11 thoughts on “Really quite astonishing”

  1. By his own definition his LLP is bankrupt – theres no way he’s carbon neutral. It’s a vain hope he’ll realise this and stfu.

  2. One of the many things about this emissions’ bullshit that amuses me is that nobody, including Mark “the fuckwit” Carnage and George Biotwat, seems to be aware of plastics. Nor do they seem aware of global shipping. So Carnage, if the oil stays in the ground, where will you buy your shiny synthetic suits? How will electric container vessels recharge every 4 hours in the Atlantic Ocean? To paraphrase Lennon, you can say they are dreamers but they are simply clueless… And ought to be ignored

  3. I’m eagerly waiting his blob post detailing the installation of the heat pump in his house; the digging up of the road for the 3-phase electrical supply, the replacement of radiators & pipes in his house for the larger bore required, then photos of him in a thick jumper because he can only afford to heat his house to 18C.

  4. Diogenes

    You could go back to wind power ie sailing ships. Or more sensibly nuclear powered ones – imagine the screams!!

    But if we ever really tried this there’d be no way out but to synthesise oil from CO2 and H2 extracted from the oceans and atmosphere.

    Since this’d be more expensive, everyone (except those in the Zil lanes) would be much poorer. Which is of course the whole point of it all.

  5. I’m now officially confused about this Scope 3 thing. Does Russian gas count against Russia, the domestic supplier, the household, or all three?

    Maybe some sort of VAT/GST type arrangement might be in order here to offset the inputs from the outputs. And, I can’t believe I just said that.

  6. SINGLE man, living in a FOUR bedroom house, with THREE public rooms, moaning about emissions.

    Pass the fvcking sick bucket.

  7. @Ltw “Does Russian gas count against Russia, the domestic supplier, the household, or all three?”
    I think some people would actually want it to be all three !
    As you say, if the gas supplier is to count it in their scope 3 emissions, then the user can’t count it in their direct emissions. So next thing will be that the price of gas is different depending on whether you are a customer who reports their emissions (so the supplier doesn’t include them and you gas is cheaper), or one who doesn’t (and hence the supplier includes your emissions and adds on the carbon tax).
    But that wouldn’t suit some people. The whole idea of someone being able to supply a polluting fuel and not pay any carbon tax for it’s eventual use would be unthinkable to them. The only thing worse would be a user not paying any carbon tax (because it’s already been paid by the supplier) because clearly they are being allowed to pollute for free !
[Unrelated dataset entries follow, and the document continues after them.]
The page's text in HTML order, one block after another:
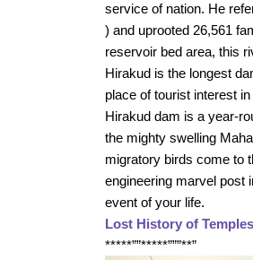
service of nation. He
) and uprooted 26,561
reservoir bed area, this
Hirakud is the longest
place of tourist interest
Hirakud dam is a year-
the mighty swelling
migratory birds come to
engineering marvel post
event of your life.
Lost History of
*****””*****”””**”
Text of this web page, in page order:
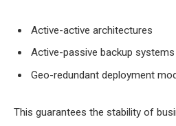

  8. As I mentioned in a previous post, Pigou Taxation will be in the revised addition of Joy of Tax by a learned professor of our acquaintance. The chapter heading will be “MOAR TAX!” If it isn’t it bloody deserves to be

  9. Gas Co fracks and/or supplies gas and charges those consuming said gas. The rest is nobody else’s fucking business. Bollocks to Govt , eco-freaks–all of the bastards.

  10. Ritchie has just reinvented the carbon tax.

    Somehow I expect even Ritchie’s endorsement won’t be enough to dissuade you.

  11. There’s a big problem with taxing emissions – knowing what they are.

    Natural gas is one of the simpler cases. It contains a lot of methane which burns to produce carbin dioxide. But there’s a problem with taxing it based on its effect on global warming – methane is about 28 times worse than carbin dioxide. So a careless user who loses 4% of their gas should pay more than double the tax of a careful user who burns the same amount without letting any escape. How does a user prove that they haven’t let a small amount of gas escape?

    For other products it’s more difficult. Oil can be burnt, but it also can be made into plastics. Depending on what plastic products are used for, and waste disposal policy (e.g. does waste get incinerated or put in landfill) the effects can vary hugely. Keeping track of all that oil is a huge undertaking, with great scope for fraud. It also allows great scope for environmental conflict. Microplastics are said to persist in the environment for a very long time, making some environmentalists want to eliminate them, but from the point of view of emissions, they cost very little.